Pop let go of the switch in the base of the
magnifying glass, placed it on the square of jeweler’s velvet, and
with a care which approached reverence folded the sides over it. He
returned it to its former place in the drawer and closed the
drawer. He looked at Kevin closely. He had put his pipe aside, and
there was now no smoke to obscure his eyes, which were still sharp
but not twinkling anymore.
“What I mean to say is, could it have been your
house before you owned it, do you think? Ten years ago—”

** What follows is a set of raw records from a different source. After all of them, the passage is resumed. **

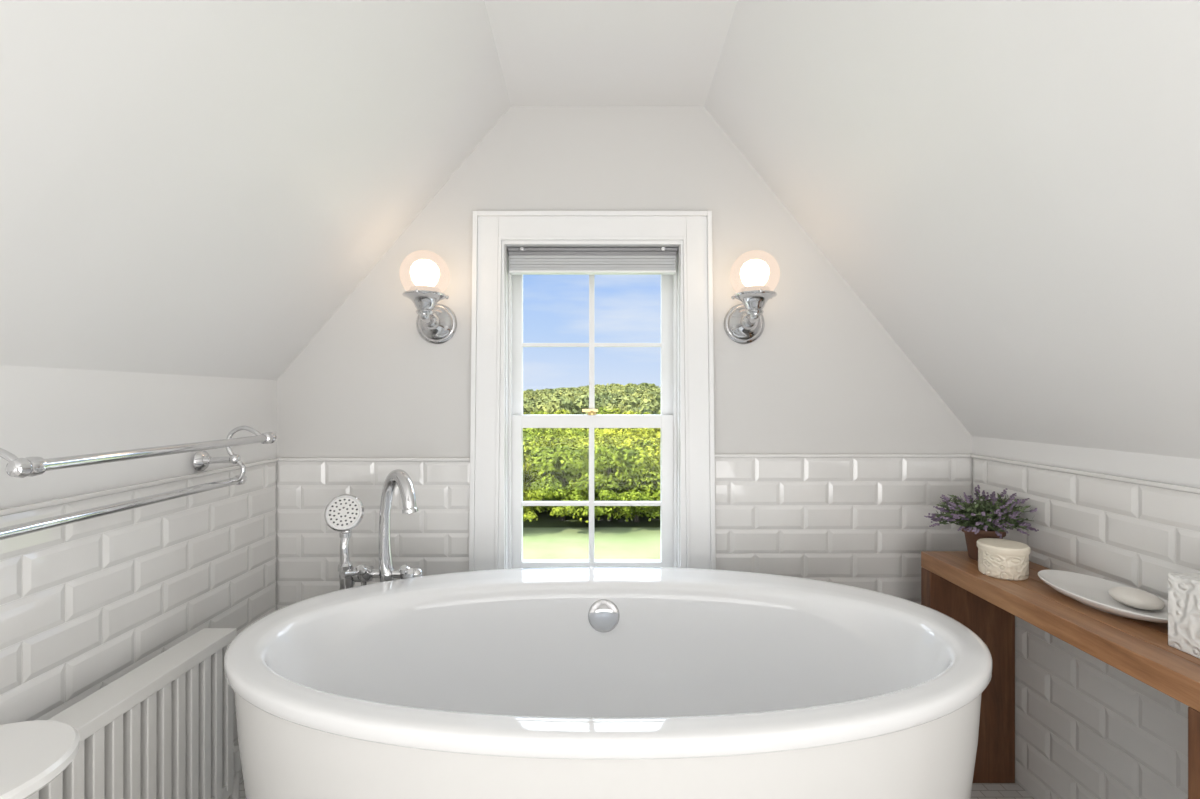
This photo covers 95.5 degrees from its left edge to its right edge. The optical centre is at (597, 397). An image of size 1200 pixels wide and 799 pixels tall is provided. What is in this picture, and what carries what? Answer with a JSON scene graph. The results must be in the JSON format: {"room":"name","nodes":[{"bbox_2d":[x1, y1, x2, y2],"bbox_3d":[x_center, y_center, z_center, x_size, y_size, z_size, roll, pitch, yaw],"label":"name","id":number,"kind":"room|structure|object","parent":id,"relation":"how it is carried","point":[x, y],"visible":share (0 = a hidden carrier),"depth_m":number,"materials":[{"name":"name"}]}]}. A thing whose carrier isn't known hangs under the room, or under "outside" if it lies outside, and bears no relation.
{"room":"bathroom","nodes":[
{"label":"bathroom","id":0,"kind":"room"},
{"bbox_2d":[0,365,276,508],"bbox_3d":[-1.013,0.512,-0.140,0.001,1.136,3.720,0,0,0],"label":"wall","id":1,"kind":"structure","parent":0,"point":[46,413],"depth_m":1.14,"materials":[{"name":"white paint"}]},
{"bbox_2d":[0,462,275,781],"bbox_3d":[-1.008,0.639,-0.140,0.006,0.881,3.700,0,0,0],"label":"wall tile","id":2,"kind":"structure","parent":1,"relation":"attached to","point":[85,604],"depth_m":1.15,"materials":[{"name":"white tile"}]},
{"bbox_2d":[0,426,276,539],"bbox_3d":[-0.919,0.148,1.080,0.168,0.156,0.708,0,0,0],"label":"towel rack","id":3,"kind":"object","parent":1,"relation":"attached to","point":[17,467],"visible":1,"depth_m":1.02,"materials":[{"name":"silver metal"}]},
{"bbox_2d":[0,458,277,515],"bbox_3d":[-1.006,0.194,-0.146,0.012,0.011,3.708,0,0,0],"label":"trim","id":4,"kind":"structure","parent":1,"relation":"attached to","point":[49,503],"depth_m":1.13,"materials":[{"name":"tile"}]},
{"bbox_2d":[230,746,241,798],"bbox_3d":[-0.910,0.980,1.347,0.036,0.200,0.072,0,0,0],"label":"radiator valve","id":5,"kind":"object","parent":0,"point":[237,766],"depth_m":1.36,"materials":[{"name":"silver metal"}]},
{"bbox_2d":[0,0,1199,458],"bbox_3d":[0.084,-0.401,-0.140,2.193,1.041,3.720,0,0,0],"label":"ceiling","id":6,"kind":"structure","parent":0,"point":[1010,189],"depth_m":1.07,"materials":[{"name":"white paint"}]},
{"bbox_2d":[277,106,971,568],"bbox_3d":[0.083,0.080,1.720,2.193,2.001,0.001,0,0,0],"label":"wall","id":7,"kind":"structure","parent":0,"point":[823,375],"depth_m":1.72,"materials":[{"name":"white paint"}]},
{"bbox_2d":[278,458,469,460],"bbox_3d":[-0.706,0.194,1.714,0.612,0.011,0.011,0,0,0],"label":"trim","id":8,"kind":"structure","parent":7,"relation":"attached to","point":[279,459],"depth_m":1.71,"materials":[{"name":"tile"}]},
{"bbox_2d":[399,250,456,343],"bbox_3d":[-0.508,-0.300,1.624,0.142,0.262,0.190,0,0,0],"label":"wall sconce","id":9,"kind":"object","parent":7,"relation":"attached to","point":[424,275],"visible":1,"depth_m":1.57,"materials":[{"name":"white glass"}]},
{"bbox_2d":[469,211,715,570],"bbox_3d":[-0.018,0.030,1.695,0.805,1.220,0.050,0,0,0],"label":"trim","id":10,"kind":"structure","parent":7,"relation":"attached to","point":[493,231],"depth_m":1.70,"materials":[{"name":"white paint"}]},
{"bbox_2d":[506,246,678,568],"bbox_3d":[-0.017,0.050,1.815,0.606,1.120,0.189,0,0,0],"label":"window","id":11,"kind":"structure","parent":7,"relation":"in","point":[668,421],"depth_m":1.78,"materials":[{"name":"white paint"}]},
{"bbox_2d":[508,247,677,274],"bbox_3d":[-0.017,-0.438,1.740,0.538,0.081,0.040,0,0,0],"label":"window blind","id":12,"kind":"object","parent":11,"relation":"attached to","point":[523,261],"visible":1,"depth_m":1.72,"materials":[{"name":"grey fabric"}]},
{"bbox_2d":[276,458,972,609],"bbox_3d":[0.084,0.633,1.715,2.193,0.893,0.006,0,0,0],"label":"wall tile","id":13,"kind":"structure","parent":7,"relation":"attached to","point":[857,522],"depth_m":1.71,"materials":[{"name":"white tile"}]},
{"bbox_2d":[724,250,779,343],"bbox_3d":[0.460,-0.300,1.624,0.142,0.262,0.190,0,0,0],"label":"wall sconce","id":14,"kind":"object","parent":7,"relation":"attached to","point":[754,275],"visible":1,"depth_m":1.57,"materials":[{"name":"white glass"}]},
{"bbox_2d":[715,454,971,457],"bbox_3d":[0.770,0.181,1.714,0.817,0.011,0.011,0,0,0],"label":"trim","id":15,"kind":"structure","parent":7,"relation":"attached to","point":[716,455],"depth_m":1.71,"materials":[{"name":"tile"}]},
{"bbox_2d":[227,779,1033,798],"bbox_3d":[0.083,1.080,-0.140,2.193,0.001,3.720,0,0,0],"label":"floor","id":16,"kind":"structure","parent":0,"point":[979,790],"depth_m":1.50,"materials":[{"name":"tile"}]},
{"bbox_2d":[0,720,79,798],"bbox_3d":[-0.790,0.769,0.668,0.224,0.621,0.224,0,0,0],"label":"toilet","id":17,"kind":"object","parent":16,"relation":"on","point":[33,754],"visible":1,"depth_m":0.70,"materials":[{"name":"white ceramic"}]},
{"bbox_2d":[27,628,235,798],"bbox_3d":[-0.937,0.817,0.931,0.134,0.526,0.763,0,0,0],"label":"radiator","id":18,"kind":"object","parent":16,"relation":"on","point":[163,729],"visible":0.8,"depth_m":1.10,"materials":[{"name":"white metal"}]},
{"bbox_2d":[324,469,422,589],"bbox_3d":[-0.606,0.634,1.459,0.282,0.889,0.140,0,0,0],"label":"tub faucet","id":19,"kind":"object","parent":16,"relation":"on","point":[343,513],"visible":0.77,"depth_m":1.47,"materials":[{"name":"silver metal"}]},
{"bbox_2d":[224,566,991,798],"bbox_3d":[0.019,0.780,1.166,1.526,0.600,0.798,0,0,0],"label":"bathtub","id":20,"kind":"object","parent":16,"relation":"on","point":[574,682],"visible":1,"depth_m":1.18,"materials":[{"name":"white ceramic"}]},
{"bbox_2d":[921,551,1199,798],"bbox_3d":[1.050,0.760,1.192,0.239,0.639,0.755,0,0,0],"label":"console shelf","id":21,"kind":"object","parent":16,"relation":"on","point":[953,585],"visible":0.64,"depth_m":1.28,"materials":[{"name":"brown wood"}]},
{"bbox_2d":[924,485,1038,560],"bbox_3d":[1.039,0.343,1.493,0.261,0.196,0.209,0,0,3],"label":"lavender","id":22,"kind":"object","parent":21,"relation":"on","point":[987,518],"visible":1,"depth_m":1.46,"materials":[{"name":"green plant"}]},
{"bbox_2d":[977,538,1030,580],"bbox_3d":[1.012,0.401,1.362,0.108,0.080,0.108,0,0,0],"label":"candle jar","id":23,"kind":"object","parent":21,"relation":"on","point":[1005,559],"visible":1,"depth_m":1.32,"materials":[{"name":"beige ceramic"}]},
{"bbox_2d":[1038,570,1167,622],"bbox_3d":[1.080,0.426,1.158,0.164,0.030,0.300,0,0,0],"label":"oval tray","id":24,"kind":"object","parent":21,"relation":"on","point":[1091,591],"visible":0.81,"depth_m":1.18,"materials":[{"name":"white ceramic"}]},
{"bbox_2d":[1108,586,1164,609],"bbox_3d":[1.100,0.409,1.115,0.070,0.034,0.094,0,0,0],"label":"soap bar","id":25,"kind":"object","parent":24,"relation":"on","point":[1132,597],"visible":1,"depth_m":1.09,"materials":[{"name":"white"}]},
{"bbox_2d":[1168,573,1199,658],"bbox_3d":[1.077,0.374,0.905,0.125,0.135,0.134,0,0,0],"label":"tissue box cover","id":26,"kind":"object","parent":21,"relation":"on","point":[1183,588],"visible":1,"depth_m":0.94,"materials":[{"name":"white ceramic"}]},
{"bbox_2d":[972,436,1199,487],"bbox_3d":[1.180,0.600,-0.140,0.001,0.960,3.720,0,0,0],"label":"wall","id":27,"kind":"structure","parent":0,"point":[1182,471],"depth_m":1.28,"materials":[{"name":"white paint"}]},
{"bbox_2d":[971,454,1199,493],"bbox_3d":[1.173,0.181,-0.146,0.012,0.011,3.708,0,0,0],"label":"trim","id":28,"kind":"structure","parent":27,"relation":"attached to","point":[1040,466],"depth_m":1.27,"materials":[{"name":"tile"}]},
{"bbox_2d":[973,458,1199,798],"bbox_3d":[1.175,0.633,-0.140,0.006,0.893,3.700,0,0,0],"label":"wall tile","id":29,"kind":"structure","parent":27,"relation":"attached to","point":[1086,728],"depth_m":1.29,"materials":[{"name":"white tile"}]},
{"label":"outside","id":30,"kind":"structure","parent":0,"visible":0},
{"bbox_2d":[523,407,660,558],"bbox_3d":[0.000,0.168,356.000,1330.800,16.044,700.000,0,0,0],"label":"ground","id":31,"kind":"structure","parent":30,"point":[548,537],"depth_m":31.57,"materials":[{"name":"green plant"}]},
{"bbox_2d":[523,406,660,522],"bbox_3d":[-0.069,4.734,73.197,105.721,7.553,86.136,0,0,0],"label":"hedge","id":32,"kind":"object","parent":31,"relation":"on","point":[555,460],"visible":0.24,"depth_m":34.97,"materials":[{"name":"green plant"}]},
{"bbox_2d":[523,383,660,414],"bbox_3d":[1.181,-4.723,340.524,513.823,21.085,431.904,0,0,0],"label":"forest","id":33,"kind":"object","parent":31,"relation":"on","point":[631,396],"visible":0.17,"depth_m":160.74,"materials":[{"name":"green plant"}]}
]}

“We owned it ten years ago,” Kevin replied,
bewildered.
“Well, twenty? Thirty? What I mean to say, do you
recognize how the land lies? Looks like it climbs a little.”
“Our front lawn—” He thought deeply, then shook his
head. “No, ours is flat. If it does anything, it goes down a
little. Maybe that’s why the cellar ships a little water in a wet
spring.”
“Ayuh, ayuh, could be. What about the back
lawn?”
“There’s no sidewalk back there,” Kevin said. “And
on the sides—” He broke off. “You’re trying to find out if my
camera’s taking pictures of the past!” he said, and for the first
time he was really, actively frightened. He rubbed his tongue on
the roof of his mouth and seemed to taste metal.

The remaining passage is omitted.